Exercise material START

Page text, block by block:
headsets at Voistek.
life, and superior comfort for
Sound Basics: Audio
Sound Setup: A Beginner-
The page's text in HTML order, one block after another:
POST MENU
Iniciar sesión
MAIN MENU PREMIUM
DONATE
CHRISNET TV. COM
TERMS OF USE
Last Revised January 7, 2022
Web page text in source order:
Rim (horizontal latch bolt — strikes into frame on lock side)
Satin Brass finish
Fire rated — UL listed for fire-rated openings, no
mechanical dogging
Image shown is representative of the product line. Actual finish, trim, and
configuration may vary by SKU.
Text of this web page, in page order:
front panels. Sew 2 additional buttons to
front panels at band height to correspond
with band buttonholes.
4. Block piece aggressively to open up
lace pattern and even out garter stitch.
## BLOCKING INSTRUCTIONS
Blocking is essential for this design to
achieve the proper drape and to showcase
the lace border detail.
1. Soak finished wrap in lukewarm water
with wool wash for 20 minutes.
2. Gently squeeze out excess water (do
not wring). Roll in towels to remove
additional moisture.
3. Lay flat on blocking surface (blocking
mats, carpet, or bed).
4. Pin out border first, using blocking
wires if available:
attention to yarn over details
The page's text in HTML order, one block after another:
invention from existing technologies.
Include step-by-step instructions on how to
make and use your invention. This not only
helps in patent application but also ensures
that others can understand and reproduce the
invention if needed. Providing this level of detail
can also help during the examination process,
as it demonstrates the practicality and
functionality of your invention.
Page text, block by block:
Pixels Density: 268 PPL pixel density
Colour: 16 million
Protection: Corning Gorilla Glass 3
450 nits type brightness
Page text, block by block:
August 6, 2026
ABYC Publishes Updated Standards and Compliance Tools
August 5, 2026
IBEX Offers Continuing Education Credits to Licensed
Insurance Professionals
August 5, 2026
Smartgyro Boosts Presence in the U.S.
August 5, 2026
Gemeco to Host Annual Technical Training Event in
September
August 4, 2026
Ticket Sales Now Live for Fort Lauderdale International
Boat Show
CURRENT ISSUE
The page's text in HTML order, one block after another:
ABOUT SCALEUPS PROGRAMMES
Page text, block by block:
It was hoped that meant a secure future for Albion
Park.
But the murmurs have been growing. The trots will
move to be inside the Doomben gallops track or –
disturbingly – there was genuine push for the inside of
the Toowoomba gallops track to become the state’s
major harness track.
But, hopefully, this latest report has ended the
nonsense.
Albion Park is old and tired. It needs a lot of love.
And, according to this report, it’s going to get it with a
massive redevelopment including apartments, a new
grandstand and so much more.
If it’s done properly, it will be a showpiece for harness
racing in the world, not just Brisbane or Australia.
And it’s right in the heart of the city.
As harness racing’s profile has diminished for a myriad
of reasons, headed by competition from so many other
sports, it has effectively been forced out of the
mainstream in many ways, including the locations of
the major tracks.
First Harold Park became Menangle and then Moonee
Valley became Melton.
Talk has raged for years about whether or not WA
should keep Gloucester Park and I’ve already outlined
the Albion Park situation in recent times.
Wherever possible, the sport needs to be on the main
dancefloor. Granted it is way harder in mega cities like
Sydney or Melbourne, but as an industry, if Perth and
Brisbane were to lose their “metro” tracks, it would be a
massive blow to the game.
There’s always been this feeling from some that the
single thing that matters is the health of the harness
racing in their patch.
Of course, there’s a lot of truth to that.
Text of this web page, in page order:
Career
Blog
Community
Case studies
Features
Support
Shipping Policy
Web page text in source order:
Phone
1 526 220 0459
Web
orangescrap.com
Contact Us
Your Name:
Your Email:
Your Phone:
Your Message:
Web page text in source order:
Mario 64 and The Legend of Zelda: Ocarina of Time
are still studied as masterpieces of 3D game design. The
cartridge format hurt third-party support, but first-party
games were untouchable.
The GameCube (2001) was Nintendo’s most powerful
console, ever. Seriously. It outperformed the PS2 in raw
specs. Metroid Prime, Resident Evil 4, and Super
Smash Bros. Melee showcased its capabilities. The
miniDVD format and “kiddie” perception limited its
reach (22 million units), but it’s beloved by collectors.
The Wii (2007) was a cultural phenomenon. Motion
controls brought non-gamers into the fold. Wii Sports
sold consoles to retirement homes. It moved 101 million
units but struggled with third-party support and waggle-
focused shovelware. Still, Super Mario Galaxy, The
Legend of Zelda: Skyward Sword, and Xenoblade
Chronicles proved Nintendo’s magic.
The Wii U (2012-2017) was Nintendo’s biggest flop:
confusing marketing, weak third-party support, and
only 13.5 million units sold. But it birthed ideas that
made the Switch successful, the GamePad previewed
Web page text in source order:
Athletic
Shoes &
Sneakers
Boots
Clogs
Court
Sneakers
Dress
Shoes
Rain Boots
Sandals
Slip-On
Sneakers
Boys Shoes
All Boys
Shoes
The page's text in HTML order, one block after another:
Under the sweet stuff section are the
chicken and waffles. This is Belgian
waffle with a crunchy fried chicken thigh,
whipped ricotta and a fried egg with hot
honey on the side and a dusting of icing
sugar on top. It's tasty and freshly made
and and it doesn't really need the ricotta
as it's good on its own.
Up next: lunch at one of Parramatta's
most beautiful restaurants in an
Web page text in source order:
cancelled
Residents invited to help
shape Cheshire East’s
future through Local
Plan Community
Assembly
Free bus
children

Exercise material END

Pull out every line from the one with "sugar on top. It's tasty and freshly made" to the end of the listing, and output only those.

→ **Result for this task**
sugar on top. It's tasty and freshly made
and and it doesn't really need the ricotta
as it's good on its own.
Up next: lunch at one of Parramatta's
most beautiful restaurants in an
Web page text in source order:
cancelled
Residents invited to help
shape Cheshire East’s
future through Local
Plan Community
Assembly
Free bus
children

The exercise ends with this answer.